Monday, 25 July 2011

Thoughts on The Dervish House

This is a book that requires little introduction. Nominated for both the Hugo and Arthur C. Clarke Award, and winning John W Campbell Memorial Award for Best Novel, it’s a benchmark of contemporary science fiction. The British Science Fiction Association also tipped its cap to McDonald, so what’s all the fuss about?

McDonald takes a selection of characters who have a connection the the titular property. At the beginning of the novel many of the characters don’t even know each other particularly well, but McDonald constructs a plot that weaves and intertwines the cast in a fascinating and unpredictable fashion. This really is a tour de force of plotting and planning and gives the novel an particularly satisfying conclusion.

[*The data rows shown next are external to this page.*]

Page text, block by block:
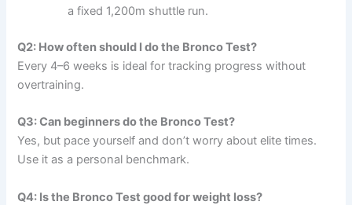
a fixed 1,200m shuttle run.
Q2: How often should I do the Bronco Test?
Every 4–6 weeks is ideal for tracking progress without
overtraining.
Q3: Can beginners do the Bronco Test?
Yes, but pace yourself and don’t worry about elite times.
Use it as a personal benchmark.
Q4: Is the Bronco Test good for weight loss?
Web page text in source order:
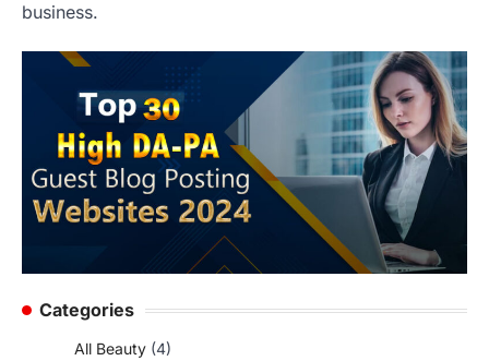
business.
Categories
All Beauty (4)
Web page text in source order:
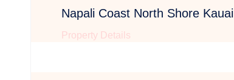
Napali Coast North Shore Kauai
Property Details
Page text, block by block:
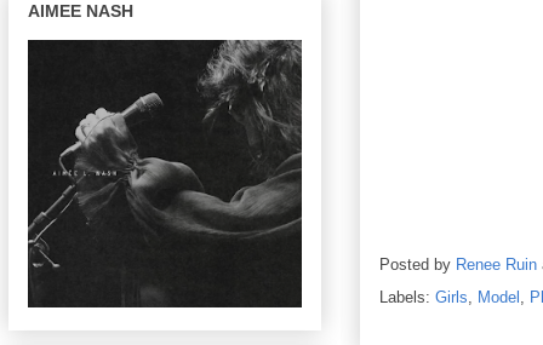
Posted by Renee Ruin
Labels: Girls, Model ,
AIMEE NASH
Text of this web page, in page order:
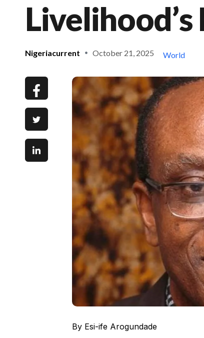
Livelihood’s
Nigeriacurrent October 21, 2025 World
By Esi-ife Arogundade
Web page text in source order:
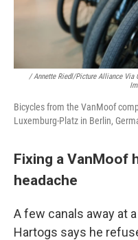
/ Annette Riedl/picture Alliance Via
Bicycles from the VanMoof
Luxemburg-Platz in Berlin,
Fixing a VanMoof
headache
A few canals away at
Hartogs says he
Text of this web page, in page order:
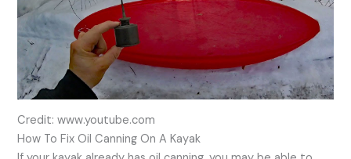
Credit: www.youtube.com
How To Fix Oil Canning On A Kayak
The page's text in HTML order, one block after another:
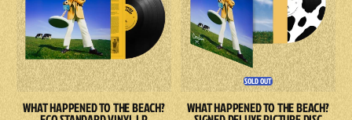
The
Beach?
Eco
Standard
Vinyl
WHAT HAPPENED TO THE BEACH?
The
Beach?
SIGNED
Deluxe
Picture
SOLD OUT
WHAT HAPPENED TO THE BEACH?
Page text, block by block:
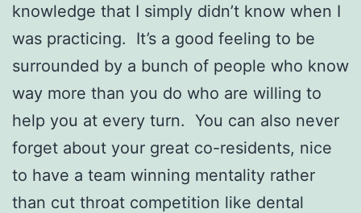
knowledge that I simply didn’t know when I
was practicing. It’s a good feeling to be
surrounded by a bunch of people who know
way more than you do who are willing to
help you at every turn. You can also never
forget about your great co-residents, nice
to have a team winning mentality rather
than cut throat competition like dental
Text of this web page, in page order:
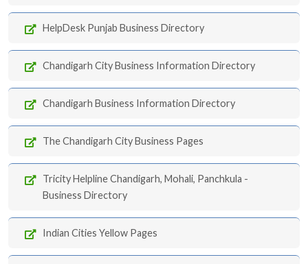
HelpDesk Punjab Business Directory
Chandigarh City Business Information Directory
Chandigarh Business Information Directory
The Chandigarh City Business Pages
Tricity Helpline Chandigarh, Mohali, Panchkula -
Business Directory
Indian Cities Yellow Pages
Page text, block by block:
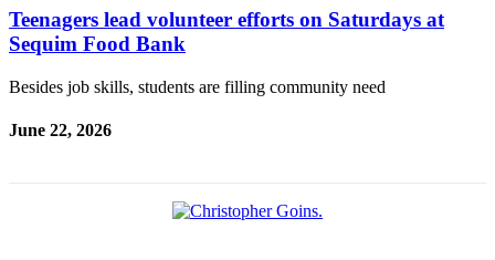
Teenagers lead volunteer efforts on Saturdays at
Sequim Food Bank
Besides job skills, students are filling community need
June 22, 2026
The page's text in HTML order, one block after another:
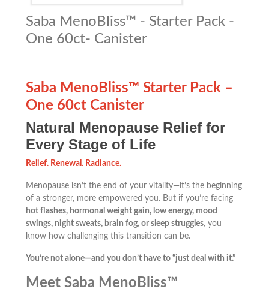
Saba MenoBliss™ - Starter Pack -
One 60ct- Canister
Saba MenoBliss™ Starter Pack –
One 60ct Canister
Natural Menopause Relief for
Every Stage of Life
Relief. Renewal. Radiance.
Menopause isn’t the end of your vitality—it’s the beginning
of a stronger, more empowered you. But if you’re facing
hot flashes, hormonal weight gain, low energy, mood
swings, night sweats, brain fog, or sleep struggles, you
know how challenging this transition can be.
You’re not alone—and you don’t have to “just deal with it.”
Meet Saba MenoBliss™
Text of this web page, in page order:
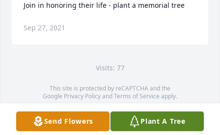
Join in honoring their life - plant a memorial tree
Sep 27, 2021
Visits: 77
This site is protected by reCAPTCHA and the
Google Privacy PolicyandTerms of Service apply.
Service map data ©OpenStreetMapcontributors
Send Flowers Plant A Tree
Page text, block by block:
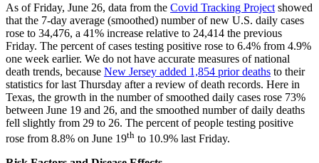
As of Friday, June 26, data from the Covid Tracking Project showed
that the 7-day average (smoothed) number of new U.S. daily cases
rose to 34,476, a 41% increase relative to 24,414 the previous
Friday. The percent of cases testing positive rose to 6.4% from 4.9%
one week earlier. We do not have accurate measures of national
death trends, because New Jersey added 1,854 prior deaths to their
statistics for last Thursday after a review of death records. Here in
Texas, the growth in the number of smoothed daily cases rose 73%
between June 19 and 26, and the smoothed number of daily deaths
fell slightly from 29 to 26. The percent of people testing positive
rose from 8.8% on June 19th to 10.9% last Friday.
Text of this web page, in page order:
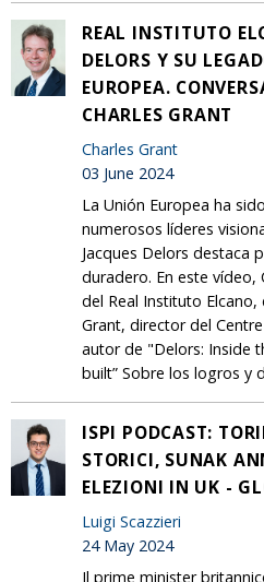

And while I’m on the subject of characters (and there are quite few) it seems only fair to say McDonald really does sketch wonderful people to play the parts he needs. Georgios Ferentinou manages to steal much of the limelight. As an elderly Greek academic living in an increasingly hostile Istanbul, Georgios initially seems an odd choice but his story is both rewarding and unrequited. Similarly Can, a young boy with a heart defect, is another protagonist that is fair from an obvious choice, and yet much of the novel relies on his audacity and prodigious genius.

A good novel quite often makes a character of the setting itself, and The Dervish House is no exception in this regard. Istanbul of the future is every bit exotic, sultry and chaotic as the present day equivalent. More surprisingly perhaps is the fact that that McDonald’s Istanbul is so authentic and largely unchanged by the advent of wide scale Nanotech use and increasingly powerful computers. In this regard the novel is a kindred spirt of Jon Courtenay Grimwood’s Arabesk trilogy and his city El Iskandria, which I’m a huge fan of.

And it doesn’t stop there. Just as McDonald weaves the seemingly unconnected lives of strangers together, so he binds together elements of technology, mysticism, radicalism and political and economic intrigue. The Dervish House really is breathtaking in breadth and depth, whilst telling very human stories in slick and unfussy prose. Impatient readers may wonder where they’re being led to during the middle of the book, but stick with it, this is one ending you’ll not want to miss.